Коннолли медленно ответил:

– Трудно сказать. Она была страшно избита – затылок, виски, верхняя часть лица. Этот малый, похоже, впал в неистовство. Но есть еще одна странная вещь... Слушай, а почему ты, собственно говоря, не выдвигаешь гипотез? Хочешь, чтобы все за тебя сделал я?

– Если ее так страшно избили, почему она до сих пор жива? – спросил Роджер и перелистал медицинское освидетельствование:

"Большинство повреждений поверхностные, обширное кровотечение, однако повреждений черепа, за исключением, возможно, одной трещины, нет".

– Все дело в оружии нападения, не так ли? Похоже на велосипедную цепь.

– В самую точку, – сказал Коннолли, – на щеках остались следы звеньев. Он бил ее по голове, будто хотел изувечить. А когда она потеряла сознание, в бешенстве разгромил комнату.

– Упаси меня Господь от такого предположения, но, похоже, кто-то ее очень не любил. Обычный грабитель так не поступит. Если, конечно, – поспешно добавил Роджер, увидев, как сверкнули глаза Коннолли, – кто-то не хочет, чтобы мы приняли ограбление за личную месть... А что в остальных комнатах? – спросил Роджер.

– Ничего не тронуто, – ответил старый лайгейтский полицейский. – А вообще, пошли, посмотрим.

Он шел первым, и двадцать минут они осматривали дом.

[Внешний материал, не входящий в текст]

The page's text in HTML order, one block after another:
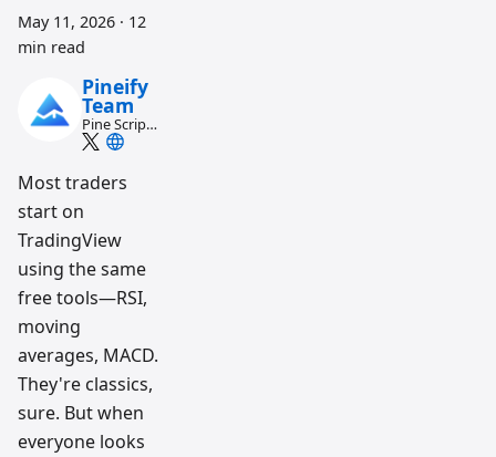
May 11, 2026 · 12
min read
Pineify
Team
Pine Script
and AI
workflow
research
team
Most traders
start on
TradingView
using the same
free tools—RSI,
moving
averages, MACD.
They're classics,
sure. But when
everyone looks
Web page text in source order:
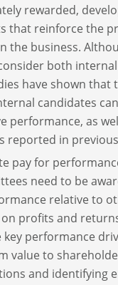
rewarded,
that reinforce the
the business.
both
have shown that
candidates
performance, as
reported in
pay for
need to be
relative to
profits and
key performance
value to
and identifying
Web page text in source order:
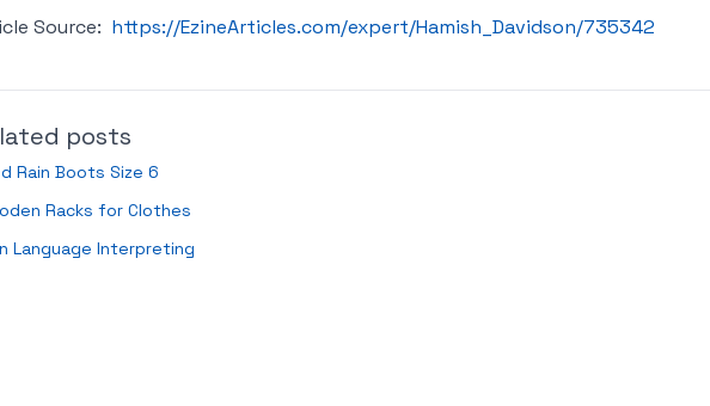
Source: https://EzineArticles.com/expert/Hamish_Davidson/735342
posts
Rain Boots Size 6
Racks for Clothes
Language Interpreting
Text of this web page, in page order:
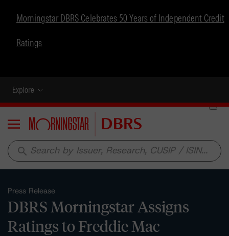
Morningstar DBRS Celebrates 50 Years of Independent Credit
Ratings
Explore
Menu
search
Press Release
DBRS Morningstar Assigns
Ratings to Freddie Mac
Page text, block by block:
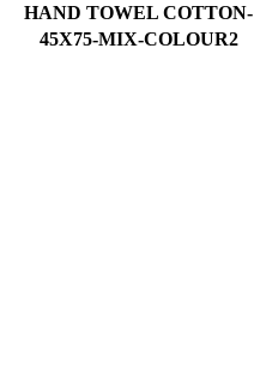
HAND TOWEL COTTON-
45X75-MIX-COLOUR2
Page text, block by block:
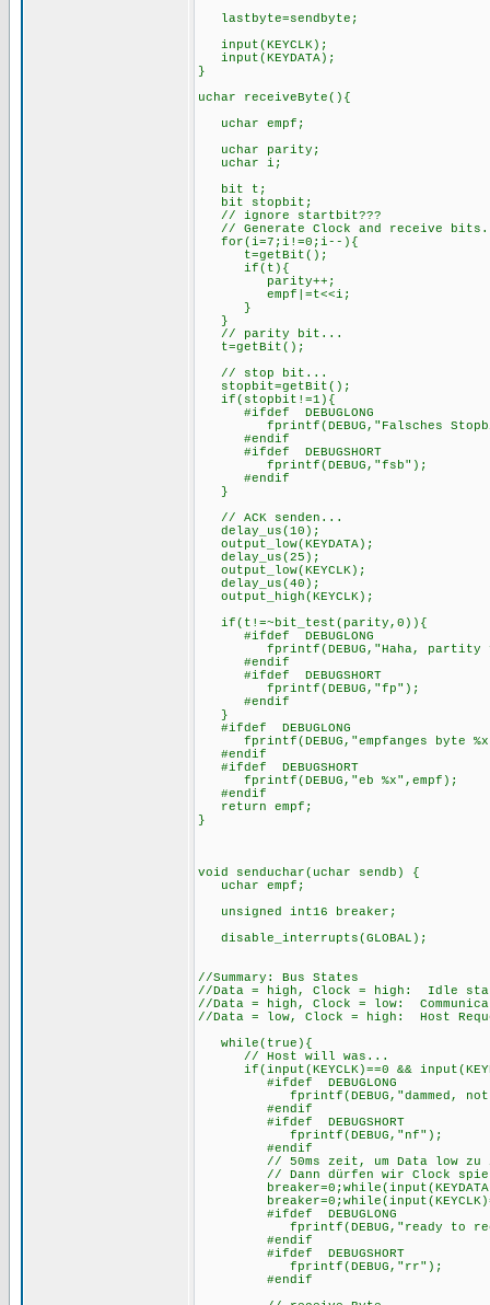
lastbyte=sendbyte;
input(KEYCLK);
input(KEYDATA);
}
uchar receiveByte(){
uchar parity;
bit t;
bit
// ignore startbit???
// Generate Clock and receive
for(i=7;i!=0;i--){
t=getBit();
if(t){
parity++;
empf|=t<<i;
}
}
// parity bit...
t=getBit();
// stop bit...
stopbit=getBit();
if(stopbit!=1){
#ifdef DEBUGLONG
fprintf(DEBUG,"Falsches
#endif
#ifdef DEBUGSHORT
fprintf(DEBUG,"fsb");
#endif
}
// ACK senden...
delay_us(10);
output_low(KEYDATA);
delay_us(25);
output_low(KEYCLK);
delay_us(40);
output_high(KEYCLK);
if(t!=~bit_test(parity,0)){
#ifdef DEBUGLONG
fprintf(DEBUG,"Haha, partity
#endif
#ifdef DEBUGSHORT
fprintf(DEBUG,"fp");
#endif
}
#ifdef
fprintf(DEBUG,"empfanges byte
#endif
#ifdef DEBUGSHORT
fprintf(DEBUG,"eb %x",empf);
return empf;
}
void senduchar(uchar sendb) {
uchar empf;
unsigned int16
disable_interrupts(GLOBAL);
//Summary: Bus States
//Data = high, Clock = high: Idle
//Data = high, Clock = low:
//Data = low, Clock = high: Host
while(true){
// Host will was...
if(input(KEYCLK)==0 &&
#ifdef DEBUGLONG
fprintf(DEBUG,"dammed, not
#endif
#ifdef DEBUGSHORT
fprintf(DEBUG,"nf");
#endif
// 50ms zeit, um Data low zu
// Dann dürfen wir Clock spielen
#ifdef DEBUGLONG
fprintf(DEBUG,"ready to
#endif
#ifdef DEBUGSHORT
fprintf(DEBUG,"rr");
#endif
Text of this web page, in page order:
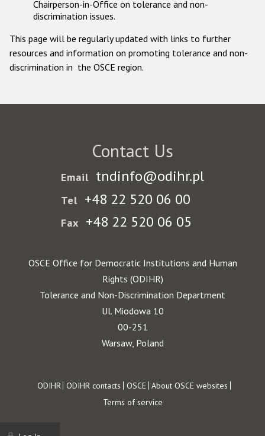
Chairperson-in-Office on tolerance and non-
discrimination issues.
This page will be regularly updated with links to further
resources and information on promoting tolerance and non-
discrimination in the OSCE region.
Contact Us
Email tndinfo@odihr.pl
Tel +48 22 520 06 00
Fax +48 22 520 06 05
OSCE Office for Democratic Institutions and Human
Rights (ODIHR)
Tolerance and Non-Discrimination Department
Ul. Miodowa 10
00-251
Warsaw, Poland
Footer
ODIHR ODIHR contacts OSCE About OSCE websites
Terms of service
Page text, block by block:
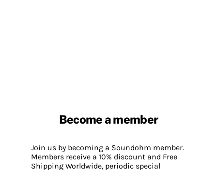
Become a member
Join us by becoming a Soundohm member.
Members receive a 10% discount and Free
Shipping Worldwide, periodic special
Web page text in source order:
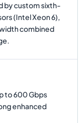
by custom sixth-
(Intel Xeon 6),
combined
to 600 Gbps
enhanced
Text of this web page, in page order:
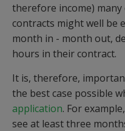
therefore income)
contracts might well be
month in - month out,
hours in their contract.
It is, therefore,
the best case possible
application. For
see at least three
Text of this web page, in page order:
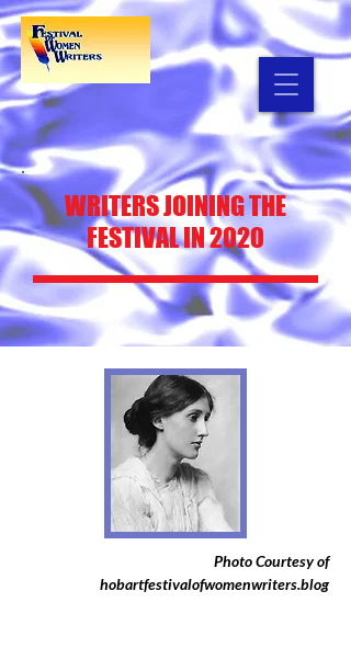
WRITERSJOINING THE
FESTIVAL IN 2020
Photo Courtesy of
hobartfestivalofwomenwriters.blog
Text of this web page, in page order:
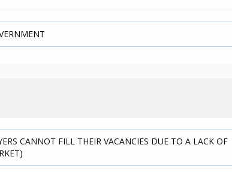
CANNOT FILL THEIR VACANCIES DUE TO A LACK OF
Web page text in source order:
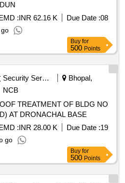
:INR 62.16 K Due Date :08
Buy for
500 Points
Security Services
Bhopal,
NCB
TREATMENT OF BLDG NO
AT DRONACHAL BASE
:INR 28.00 K Due Date :19
go
Buy for
500 Points
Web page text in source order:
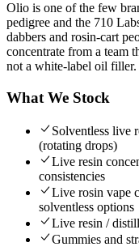
Olio is one of the few
pedigree and the 710
dabbers and rosin-cart
concentrate from a team
not a white-label oil filler.
What We Stock
Solventless live
(rotating drops)
Live resin
consistencies
Live rosin vape
solventless options
Live resin /
Gummies and
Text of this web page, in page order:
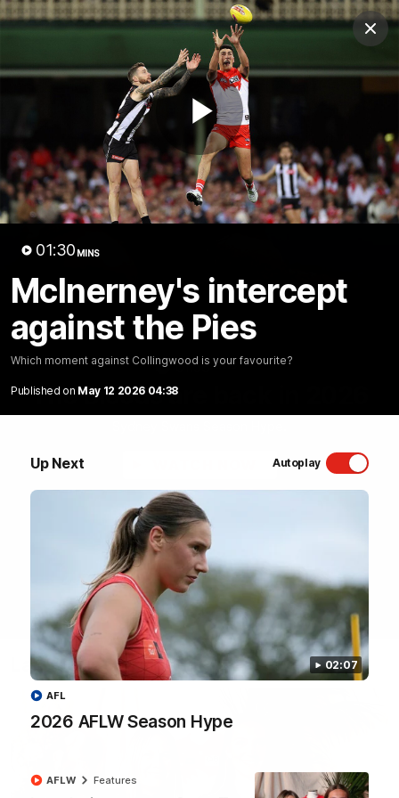
Play
01:30 MINS
McInerney's intercept
against the Pies
Which moment against Collingwood is your favourite?
Published on May 12 2026 04:38
Up Next Autoplay
02:07
2026 AFLW Season Hype
AFL
AFLW Features
Club
Menu
Club
Logo
01:58 MINS
The Bloods are back in 2026
Latest Videos
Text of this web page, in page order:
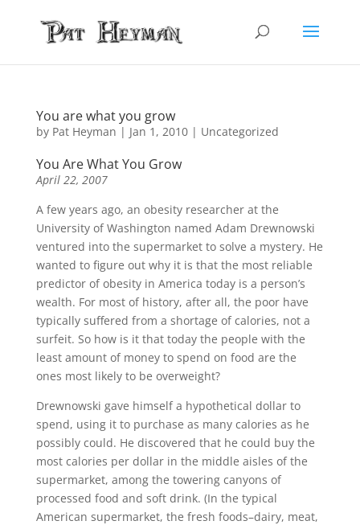
You are what you grow
by Pat Heyman | Jan 1, 2010| Uncategorized
You Are What You Grow
April 22, 2007
A few years ago, an obesity researcher at the
University of Washington named Adam Drewnowski
ventured into the supermarket to solve a mystery. He
wanted to figure out why it is that the most reliable
predictor of obesity in America today is a person’s
wealth. For most of history, after all, the poor have
typically suffered from a shortage of calories, not a
surfeit. So how is it that today the people with the
least amount of money to spend on food are the
ones most likely to be overweight?
Drewnowski gave himself a hypothetical dollar to
spend, using it to purchase as many calories as he
possibly could. He discovered that he could buy the
most calories per dollar in the middle aisles of the
supermarket, among the towering canyons of
processed food and soft drink. (In the typical
American supermarket, the fresh foods–dairy, meat,
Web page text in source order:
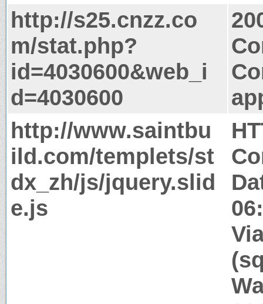
http://s25.cnzz.co
m/stat.php?
id=4030600&web_i
d=4030600
http://www.saintbu
ild.com/templets/st
dx_zh/js/jquery.slid
e.js
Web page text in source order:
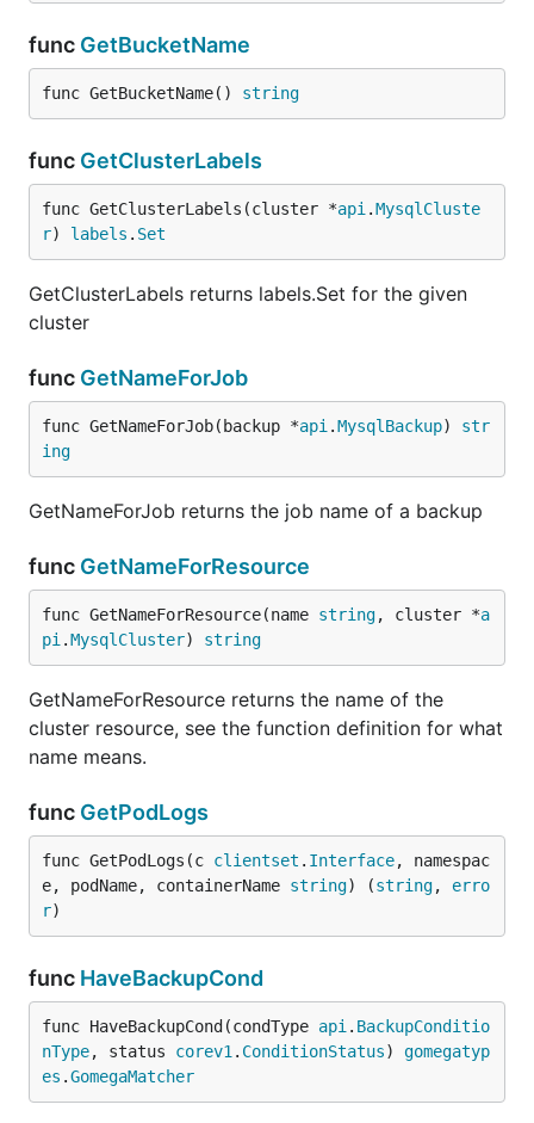
func GetBucketName
func GetBucketName() string
func GetClusterLabels
func GetClusterLabels(cluster *api .MysqlCluste
r) labels . Set
GetClusterLabels returns labels.Set for the given
cluster
func GetNameForJob
func GetNameForJob(backup *api .MysqlBackup) str
ing
GetNameForJob returns the job name of a backup
func GetNameForResource
func GetNameForResource(name string, cluster *a
pi .MysqlCluster) string
GetNameForResource returns the name of the
cluster resource, see the function definition for what
name means.
func GetPodLogs
func GetPodLogs(c clientset . Interface, namespac
e, podName, containerName string) (string, erro
r)
func HaveBackupCond
func HaveBackupCond(condType api . BackupConditio
nType, status corev1 . ConditionStatus) gomegatyp
es .GomegaMatcher

Они остановились у окошка лестничной площадки и осмотрели следы на внутренней и внешней поверхностях рамы. Коннолли сказал, что на стенке и на черепице козырька также обнаружены следы – кто-то влез в дом именно таким образом. Ничего, за что можно было бы зацепиться, они не нашли.

– У Киттсов две приходящие служанки, одна работает давно, другую только что взяли,– продолжал Коннолли, – утром я сам разговаривал с обеими, но так ничего от них и не добился. Я без конца задавал им один и тот же вопрос: кто мог до такой степени ненавидеть миссис Китт, но она говорили то же самое, что говорит ее муж, а ее муж говорит тоже, что говорю тебе я, – в целом мире у нее не было ни одного врага. Насколько мы знаем, – сухо добавил Коннолли. – Значит, будешь гоняться за тайными врагами, Красавчик?

– Вернемся в ту комнату, – сказал Роджер и, когда они туда пришли, продолжал: – Боюсь, у меня для тебя плохие новости, Джем.

– Можешь мне ничего не говорить. Я и так знаю: ты пролистаешь все эти газетные вырезки, одну за другой – те, которые уцелели. Потом твои парни из Скотленд-Ярда будут трястись над золой – нам же нужен некто, ненавидящий миссис Китт до смерти. Может быть, этот некто – тот, кого она помогла запрятать за решетку. Ты это мне хотел сказать?